Srinagar court seeks police report on seizure of two-wheelers in city
The police had begun seizing the vehicles in October amid heightened security after civilian killings.
A court in Srinagar on Saturday asked the police to submit a report within 10 days on the seizure of two-wheelers in the city.
The police had begun seizing the vehicles in October amid heightened security after civilian killings in the Union Territory, according to The Kashmir Walla. The seizure of vehicles also came ahead of Union Home Minister Amit Shah’s visit to Jammu and Kashmir.
As many as 11 civilians, including migrant workers, were killed by militants in Jammu and Kashmir in October. The Resistance Front, believed to be an offshoot of Pakistan-based terror group Lashkar-e-Taiba, claimed responsibility for most of the killings.

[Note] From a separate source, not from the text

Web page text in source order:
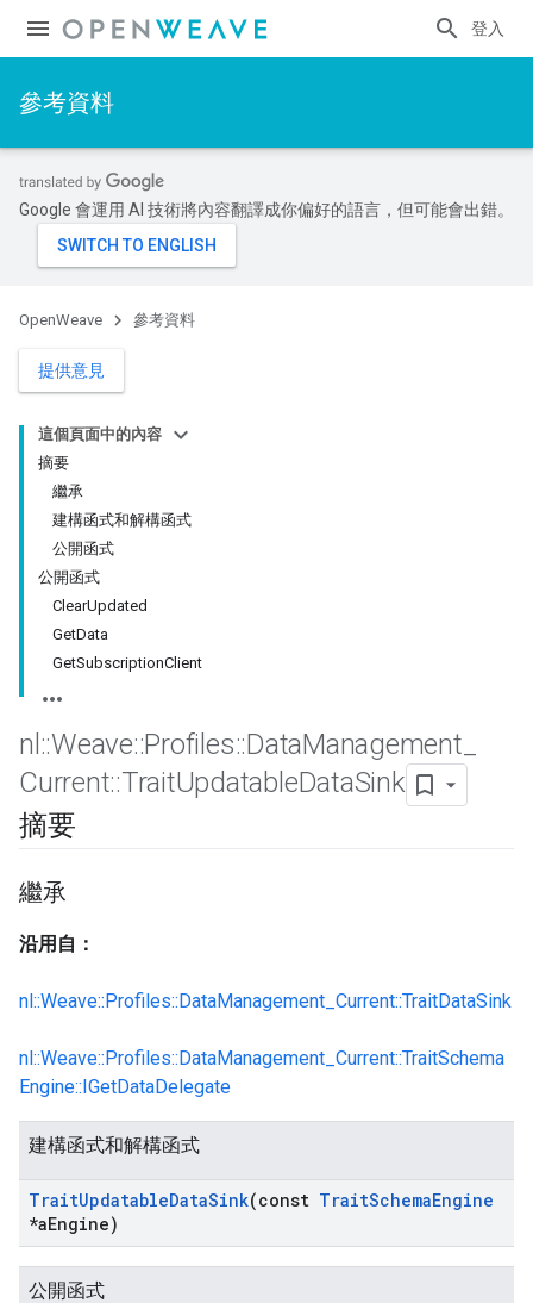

The Jammu and Kashmir Police had said that the seizure of bikes was related to terror-related incidents and had no link to the home minister’s visit.
Naveed Bukhtiyar, an activist, had moved the court of the Additional Special Mobile Magistrate (Traffic) in Srinagar with his plea that said the seizures violated provisions of the Motor Vehicles Act.
“From last one month Jammu and Kashmir Police has been detailing two wheelers illegally in violation of the provision of the Motor Vehicle Act and thereafter releasing the same by exercising the power of Mobile Magistrate/Traffic Judge,” the activist said, according to a copy of the court’s order.
Bukhtiyar claimed that his vehicle had also been seized illegally. “The illegal action has not only caused humiliation, mental agony but also taken away people’s fundamental rights,” he added.
The court said that since the activist’s accusations were serious, it had to intervene in the matter.
“SSP [senior superintendent of police] Srinagar is directed to call the report from police stations within district Srinagar regarding the issue and submit the compliance report before this court within a period of ten days,” the court said in its order.
The seizure of vehicles had also disrupted delivery services in Jammu and Kashmir.
“Just when the businesses in Kashmir were trying to recover from the losses caused during article 370 and global pandemic, our law and order is crumbling us again and again,” Sami Ullah, the co-founder of Fast Beetle delivery service in Kashmir, had tweeted on October 21.